If the reader is presently in a similar situation, I can assure you it will pass. One must however be prepared to let go and move on, and for this to occur, forgiveness is the key. Remember that those who were accomplices to what happened to you, have been subjected to the same manipulation and violation, and are still trapped by it. (For any reader who is still in the movement, I congratulate you on your courage and integrity to have read this far. See you soon?)
I found playing the piano provided a vehicle through which I could get in touch with my emotional pain and move on. Others have found writing poetry, singing, dancing, painting or drawing useful vehicles for them. It is important to find a way to express how one feels; God has made us to be that way.
As I was wading through all that "stuff", my first priority was to unravel my reservations over what turned out to be serious foundational errors in Boston Movement doctrine. I developed a voracious appetite for Christian literature, and now have a much deeper appreciation for the truth.
Early on in the recovery process, I came to understand at a much deeper level, that my walk with God was my responsibility. I learnt that my relationship with Him was a stewardship issue and that I was responsible to Him for guarding and treasuring it. I had lost sight of the importance of this; no wonder my life had become out of balance! I can now say that remaining in the true vine (being Christ - John 15:1-8) is once again the most important thing in my life.
An outworking of this responsibility has been to avoid being unduly influenced by others, and to be wary of anyone who seems to have a hidden agenda, or is zealous in "pushing their own barrow". Rather than become dependent on others, I have prayerfully allowed many authors, coming from many backgrounds, to be my fellow disciples. By subjecting their material to prayerful consideration, I have retained my responsibility toward God for my edification, while still relying on Him for it.
I found that there are a number of daily devotionals available from most Christian book-stores, produced by mature Christians of many different backgrounds, and have used several as part of the daily time spent with my Lord. He has used this material wonderfully. Every Day With Jesus by Selwyn Hughes is one that has proved helpful for me, but other people find other devotionals more valuable. One thing is for sure, time set aside for God is something to be treasured and guarded. One's relationship with God cannot flourish without it.

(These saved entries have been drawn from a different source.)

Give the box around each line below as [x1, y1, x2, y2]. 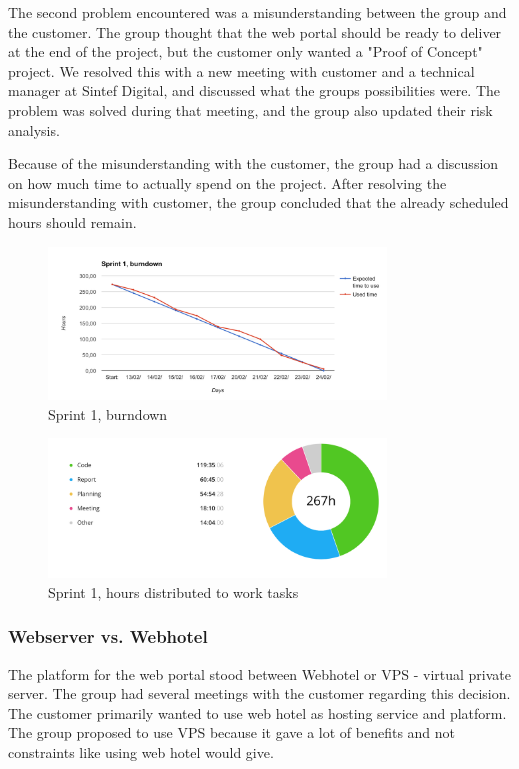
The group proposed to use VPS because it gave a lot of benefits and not [8, 722, 456, 743]
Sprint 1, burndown [48, 403, 168, 424]
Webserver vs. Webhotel [8, 624, 208, 649]
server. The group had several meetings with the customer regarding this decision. [8, 683, 511, 704]
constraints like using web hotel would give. [8, 741, 274, 762]
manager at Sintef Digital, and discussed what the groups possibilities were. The [8, 80, 501, 101]
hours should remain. [8, 211, 137, 232]
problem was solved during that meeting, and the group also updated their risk [8, 99, 493, 120]
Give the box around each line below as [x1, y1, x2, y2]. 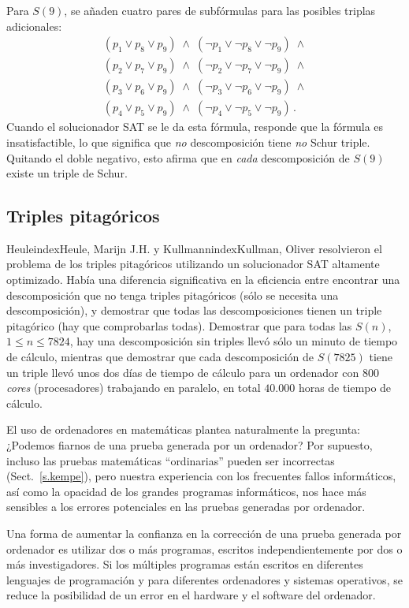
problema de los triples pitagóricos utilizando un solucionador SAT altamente [6, 256, 380, 272]
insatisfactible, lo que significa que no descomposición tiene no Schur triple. [6, 133, 370, 150]
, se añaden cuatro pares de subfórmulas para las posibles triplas [64, 2, 376, 18]
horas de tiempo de [298, 379, 392, 396]
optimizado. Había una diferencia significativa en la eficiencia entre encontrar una [6, 271, 400, 288]
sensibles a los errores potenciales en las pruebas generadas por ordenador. [6, 498, 366, 515]
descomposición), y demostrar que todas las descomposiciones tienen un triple [6, 302, 382, 319]
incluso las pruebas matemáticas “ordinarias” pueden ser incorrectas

Reading the work of authors who have wrestled with, and are familiar with the issues raised by recovery, proved immensely valuable. I liked the fact that while authors could share what they had learned or observed, they could not attempt to influence my opinions in a manipulative way. I could also choose who my "disciplers" would be; there could be no attempt to violate my stewardship. A Recommended Reading List, included as an appendix, gives the merest indication of what literature is available..
I enrolled in several subjects provided for lay people by the Anglican Harvest School of Ministry in Bardon, and I look forward to enrolling in more subjects provided by various schools. I have found that the Bible colleges and seminaries of all denominational persuasions, offer many courses and subjects for lay people. I would recommend an exploration of what is available.
Since returning to a healthy community of Christians, I have been grounded in a home fellowship group where there is genuine praise and worship, satisfying teaching and Bible study, careful prayer and consideration for each other, and a gentle fellowship with people who strive for authenticity.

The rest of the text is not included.